- Opening Delimiter -

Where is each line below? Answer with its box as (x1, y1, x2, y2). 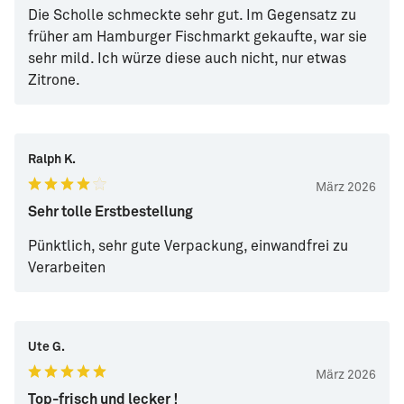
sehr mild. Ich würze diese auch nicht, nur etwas (28, 51, 346, 67)
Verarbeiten (28, 261, 106, 276)
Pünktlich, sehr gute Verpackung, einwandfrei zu (28, 239, 348, 254)
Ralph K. (28, 153, 76, 167)
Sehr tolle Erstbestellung (28, 205, 193, 220)
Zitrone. (28, 73, 80, 88)
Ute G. (28, 341, 65, 354)
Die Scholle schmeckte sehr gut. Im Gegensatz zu (28, 8, 356, 23)
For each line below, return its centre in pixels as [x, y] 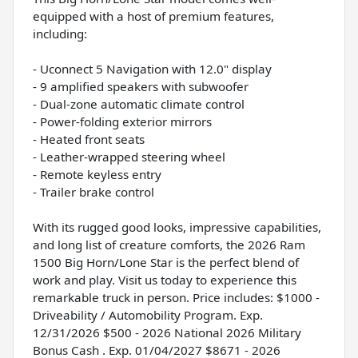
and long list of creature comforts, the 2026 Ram [169, 245]
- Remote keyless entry [97, 175]
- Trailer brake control [93, 192]
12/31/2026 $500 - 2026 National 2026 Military [167, 333]
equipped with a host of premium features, [153, 16]
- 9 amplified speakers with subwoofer [141, 87]
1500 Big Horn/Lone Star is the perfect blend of [166, 263]
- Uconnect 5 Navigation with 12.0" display [152, 69]
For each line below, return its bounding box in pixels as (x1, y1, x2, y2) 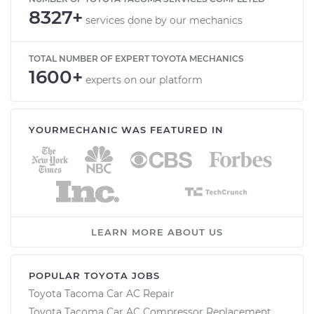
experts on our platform (86, 73, 203, 86)
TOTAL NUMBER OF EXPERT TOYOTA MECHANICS (29, 53, 244, 64)
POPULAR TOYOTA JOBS (29, 269, 160, 281)
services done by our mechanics (86, 13, 243, 27)
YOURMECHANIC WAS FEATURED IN (29, 123, 224, 135)
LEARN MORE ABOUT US (91, 226, 223, 238)
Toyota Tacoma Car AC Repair (29, 287, 175, 300)
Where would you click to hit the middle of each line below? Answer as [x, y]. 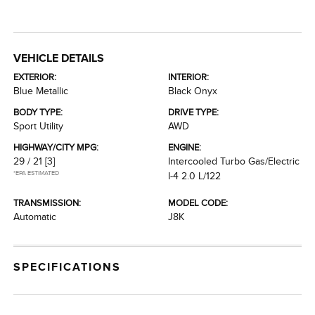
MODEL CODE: [198, 203]
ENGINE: [185, 147]
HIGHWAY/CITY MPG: [56, 147]
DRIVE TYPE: [193, 112]
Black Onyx [193, 91]
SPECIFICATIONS [67, 267]
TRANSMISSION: [47, 203]
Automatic [35, 217]
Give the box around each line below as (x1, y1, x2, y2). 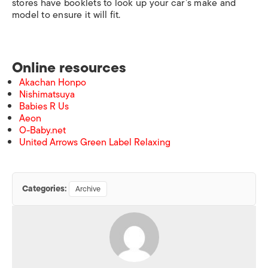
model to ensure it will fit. (12, 7, 121, 23)
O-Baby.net (19, 123, 66, 138)
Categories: (22, 182, 66, 196)
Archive (75, 182, 100, 195)
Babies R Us (19, 99, 69, 114)
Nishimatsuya (19, 87, 75, 102)
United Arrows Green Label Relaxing (19, 135, 170, 150)
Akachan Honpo (19, 75, 86, 90)
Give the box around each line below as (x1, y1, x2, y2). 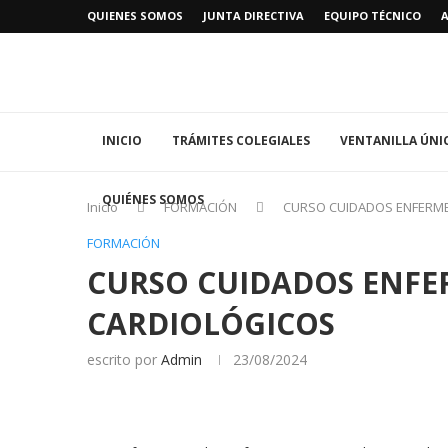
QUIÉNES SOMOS (102, 191, 204, 209)
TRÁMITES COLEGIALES (172, 132, 310, 150)
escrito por (87, 350, 161, 370)
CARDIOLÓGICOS (87, 303, 335, 345)
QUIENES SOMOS (87, 8, 183, 23)
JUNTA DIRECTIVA (203, 8, 304, 23)
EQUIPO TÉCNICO (324, 8, 421, 23)
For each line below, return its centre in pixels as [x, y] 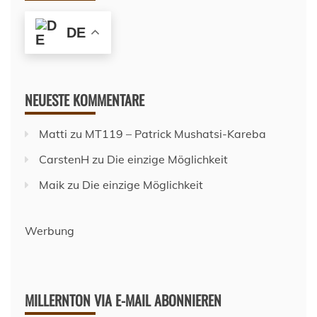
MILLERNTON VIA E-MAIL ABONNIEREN [123, 300]
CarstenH [64, 160]
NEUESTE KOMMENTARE [85, 100]
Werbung [50, 231]
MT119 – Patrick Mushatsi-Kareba [175, 134]
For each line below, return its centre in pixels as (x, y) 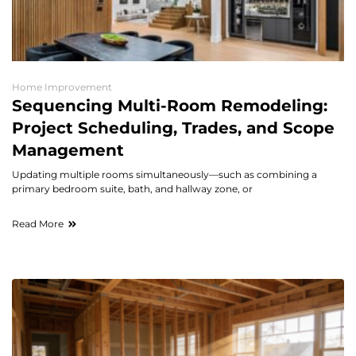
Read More (38, 223)
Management (68, 150)
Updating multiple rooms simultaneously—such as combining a (164, 174)
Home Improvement (62, 87)
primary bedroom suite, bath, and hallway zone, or (132, 188)
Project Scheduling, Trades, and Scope (173, 128)
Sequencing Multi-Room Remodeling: (170, 105)
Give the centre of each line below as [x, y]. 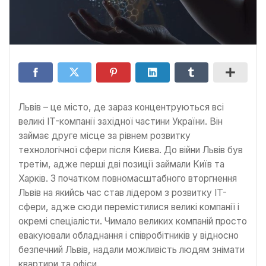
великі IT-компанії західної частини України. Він [121, 122]
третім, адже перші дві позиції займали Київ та [121, 164]
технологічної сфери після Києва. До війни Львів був [131, 150]
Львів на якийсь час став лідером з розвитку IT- [123, 193]
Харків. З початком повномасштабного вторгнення [128, 179]
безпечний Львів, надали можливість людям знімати [132, 250]
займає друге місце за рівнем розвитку [104, 136]
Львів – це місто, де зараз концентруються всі [121, 107]
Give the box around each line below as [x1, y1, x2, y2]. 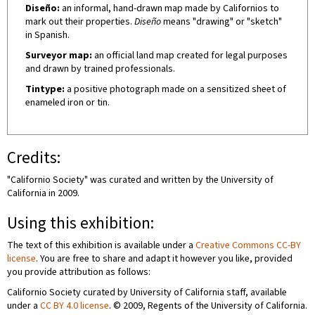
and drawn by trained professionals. [25, 62, 175, 76]
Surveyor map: [25, 49, 92, 63]
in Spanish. [25, 28, 70, 42]
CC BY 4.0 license [40, 299, 109, 313]
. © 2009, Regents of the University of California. [109, 299, 307, 313]
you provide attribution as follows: [7, 265, 150, 279]
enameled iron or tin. [25, 96, 110, 110]
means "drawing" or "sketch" [161, 15, 282, 29]
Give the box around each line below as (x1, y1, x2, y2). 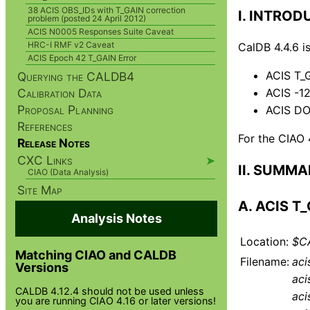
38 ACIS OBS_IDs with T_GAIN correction (28, 5, 186, 16)
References (17, 119, 73, 134)
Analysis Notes (71, 210, 162, 226)
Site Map (17, 182, 63, 197)
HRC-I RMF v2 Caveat (28, 39, 115, 51)
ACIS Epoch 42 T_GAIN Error (28, 53, 137, 64)
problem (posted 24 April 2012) (28, 13, 147, 24)
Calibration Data (17, 85, 102, 100)
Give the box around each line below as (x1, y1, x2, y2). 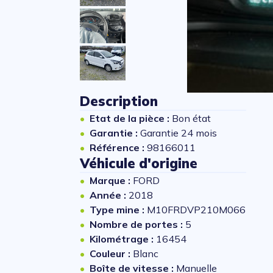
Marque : (89, 174, 133, 186)
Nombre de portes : (89, 218, 185, 230)
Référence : (89, 141, 147, 154)
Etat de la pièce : (89, 112, 172, 124)
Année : (89, 189, 129, 201)
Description (79, 93, 158, 110)
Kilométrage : (89, 233, 156, 245)
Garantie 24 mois (140, 127, 217, 139)
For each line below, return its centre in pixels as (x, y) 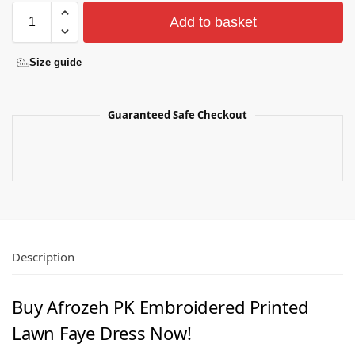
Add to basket (213, 22)
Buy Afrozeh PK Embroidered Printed (160, 307)
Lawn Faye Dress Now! (102, 333)
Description (43, 256)
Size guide (55, 63)
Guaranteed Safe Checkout (177, 115)
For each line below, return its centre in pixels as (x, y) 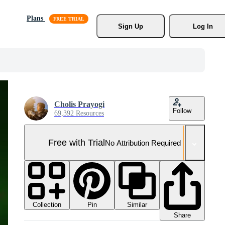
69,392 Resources (79, 113)
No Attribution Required (143, 143)
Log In (203, 26)
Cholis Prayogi (79, 104)
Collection (47, 205)
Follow (182, 111)
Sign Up (130, 26)
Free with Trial (77, 142)
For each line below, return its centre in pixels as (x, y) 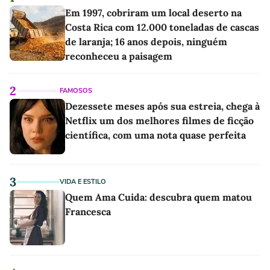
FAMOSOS (76, 90)
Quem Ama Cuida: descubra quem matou (159, 197)
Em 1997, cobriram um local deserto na (153, 12)
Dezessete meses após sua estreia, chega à (162, 106)
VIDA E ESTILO (83, 181)
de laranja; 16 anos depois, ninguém (146, 41)
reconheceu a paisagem (119, 56)
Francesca (88, 211)
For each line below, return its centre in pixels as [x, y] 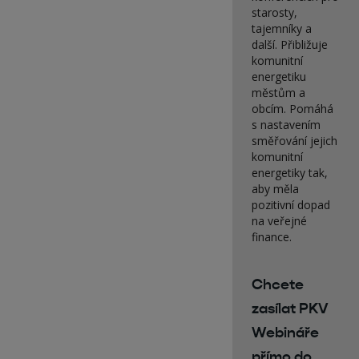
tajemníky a [282, 28]
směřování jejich [295, 141]
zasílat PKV [290, 309]
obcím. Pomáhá [293, 109]
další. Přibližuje [290, 44]
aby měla [276, 189]
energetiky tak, [290, 173]
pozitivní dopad [291, 205]
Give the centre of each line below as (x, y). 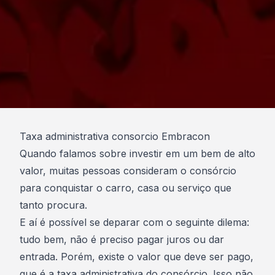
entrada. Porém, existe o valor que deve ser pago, (137, 257)
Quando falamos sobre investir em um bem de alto (137, 153)
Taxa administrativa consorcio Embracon (115, 136)
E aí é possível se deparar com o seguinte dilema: (134, 222)
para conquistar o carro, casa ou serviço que (126, 188)
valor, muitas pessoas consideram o (105, 171)
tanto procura (52, 205)
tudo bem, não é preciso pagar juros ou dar (122, 239)
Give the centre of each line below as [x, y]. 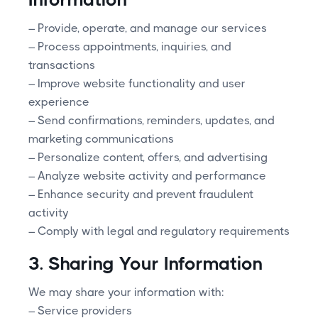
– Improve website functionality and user [137, 83]
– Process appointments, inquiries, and [130, 46]
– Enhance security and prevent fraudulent [141, 194]
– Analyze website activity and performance [147, 175]
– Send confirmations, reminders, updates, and [152, 120]
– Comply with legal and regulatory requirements [159, 231]
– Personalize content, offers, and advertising [148, 157]
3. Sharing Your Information [146, 263]
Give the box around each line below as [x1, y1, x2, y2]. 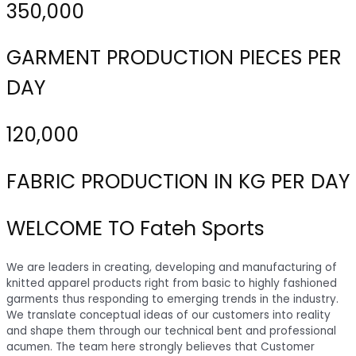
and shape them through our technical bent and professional [6, 323, 336, 339]
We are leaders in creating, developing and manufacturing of [6, 260, 337, 276]
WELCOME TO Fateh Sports [6, 214, 265, 242]
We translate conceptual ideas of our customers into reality [6, 308, 331, 323]
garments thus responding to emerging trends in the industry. [6, 292, 339, 308]
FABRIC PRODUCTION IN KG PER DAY [6, 167, 350, 195]
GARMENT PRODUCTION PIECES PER [6, 44, 342, 72]
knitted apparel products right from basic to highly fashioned [6, 276, 337, 292]
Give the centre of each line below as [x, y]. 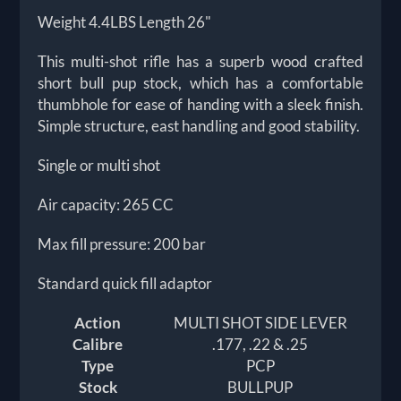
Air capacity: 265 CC [106, 204]
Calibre [98, 344]
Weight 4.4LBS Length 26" [125, 21]
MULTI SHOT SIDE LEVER [260, 322]
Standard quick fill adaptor [125, 283]
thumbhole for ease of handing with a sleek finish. [200, 104]
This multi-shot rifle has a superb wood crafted [200, 61]
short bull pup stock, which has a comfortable [200, 82]
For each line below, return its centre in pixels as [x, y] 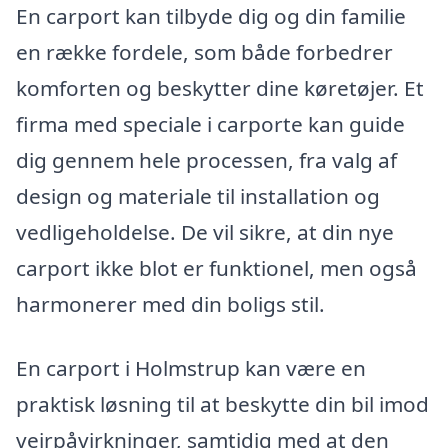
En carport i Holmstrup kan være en [191, 367]
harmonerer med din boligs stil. [170, 303]
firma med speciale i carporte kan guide [210, 123]
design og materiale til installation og [198, 195]
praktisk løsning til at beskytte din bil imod [222, 403]
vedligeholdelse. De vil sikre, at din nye [205, 231]
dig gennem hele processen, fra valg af [206, 159]
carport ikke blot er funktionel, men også [216, 267]
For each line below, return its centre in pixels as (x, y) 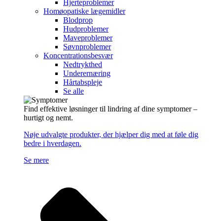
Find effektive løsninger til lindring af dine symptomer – (110, 109)
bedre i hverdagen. (53, 143)
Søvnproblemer (87, 46)
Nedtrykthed (83, 64)
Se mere (36, 160)
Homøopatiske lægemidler (84, 11)
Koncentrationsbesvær (78, 55)
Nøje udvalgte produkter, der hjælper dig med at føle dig (111, 134)

- Closing Delimiter -

=== EXERCISE PROMPT ===
Set the pictures aside and transcribe exactly the stretch of lines above, beginning with the one holding "ENGINE: [185, 147]" and ending with the one holding "model to ensure it will fit. (12, 7, 121, 23)".

=== TASK ANSWER ===
ENGINE: [185, 147]
HIGHWAY/CITY MPG: [56, 147]
DRIVE TYPE: [193, 112]
Black Onyx [193, 91]
SPECIFICATIONS [67, 267]
TRANSMISSION: [47, 203]
Automatic [35, 217]
Give the box around each line below as (x1, y1, x2, y2). 
model to ensure it will fit. (12, 7, 121, 23)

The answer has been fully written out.